[Stored dataset items]

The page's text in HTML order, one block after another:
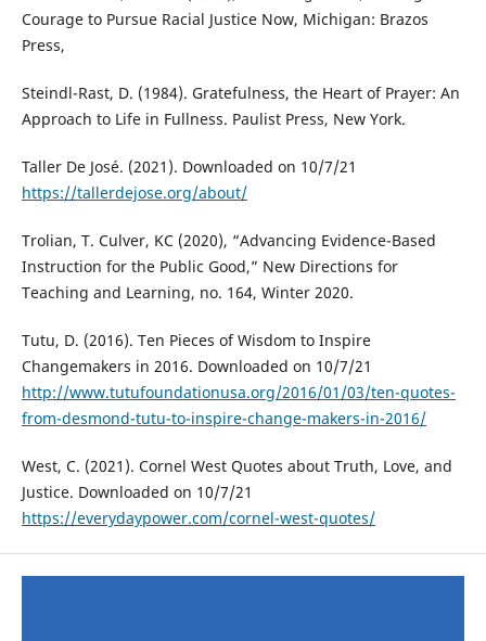
Courage to Pursue Racial Justice Now, Michigan: Brazos
Press,
Steindl-Rast, D. (1984). Gratefulness, the Heart of Prayer: An
Approach to Life in Fullness. Paulist Press, New York.
Taller De José. (2021). Downloaded on 10/7/21
https://tallerdejose.org/about/
Trolian, T. Culver, KC (2020), “Advancing Evidence-Based
Instruction for the Public Good,” New Directions for
Teaching and Learning, no. 164, Winter 2020.
Tutu, D. (2016). Ten Pieces of Wisdom to Inspire
Changemakers in 2016. Downloaded on 10/7/21
http://www.tutufoundationusa.org/2016/01/03/ten-quotes-
from-desmond-tutu-to-inspire-change-makers-in-2016/
West, C. (2021). Cornel West Quotes about Truth, Love, and
Justice. Downloaded on 10/7/21
https://everydaypower.com/cornel-west-quotes/
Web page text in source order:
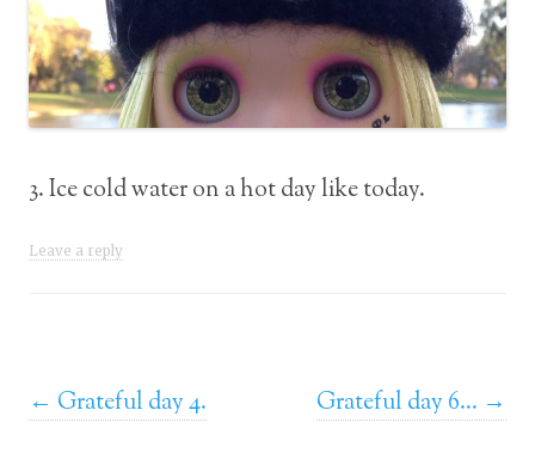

### Assignment
Write the entries out again word for word. Omit all pictures from them.

### Answer to this exercise
The page's text in HTML order, one block after another:
Courage to Pursue Racial Justice Now, Michigan: Brazos
Press,
Steindl-Rast, D. (1984). Gratefulness, the Heart of Prayer: An
Approach to Life in Fullness. Paulist Press, New York.
Taller De José. (2021). Downloaded on 10/7/21
https://tallerdejose.org/about/
Trolian, T. Culver, KC (2020), “Advancing Evidence-Based
Instruction for the Public Good,” New Directions for
Teaching and Learning, no. 164, Winter 2020.
Tutu, D. (2016). Ten Pieces of Wisdom to Inspire
Changemakers in 2016. Downloaded on 10/7/21
http://www.tutufoundationusa.org/2016/01/03/ten-quotes-
from-desmond-tutu-to-inspire-change-makers-in-2016/
West, C. (2021). Cornel West Quotes about Truth, Love, and
Justice. Downloaded on 10/7/21
https://everydaypower.com/cornel-west-quotes/
Web page text in source order:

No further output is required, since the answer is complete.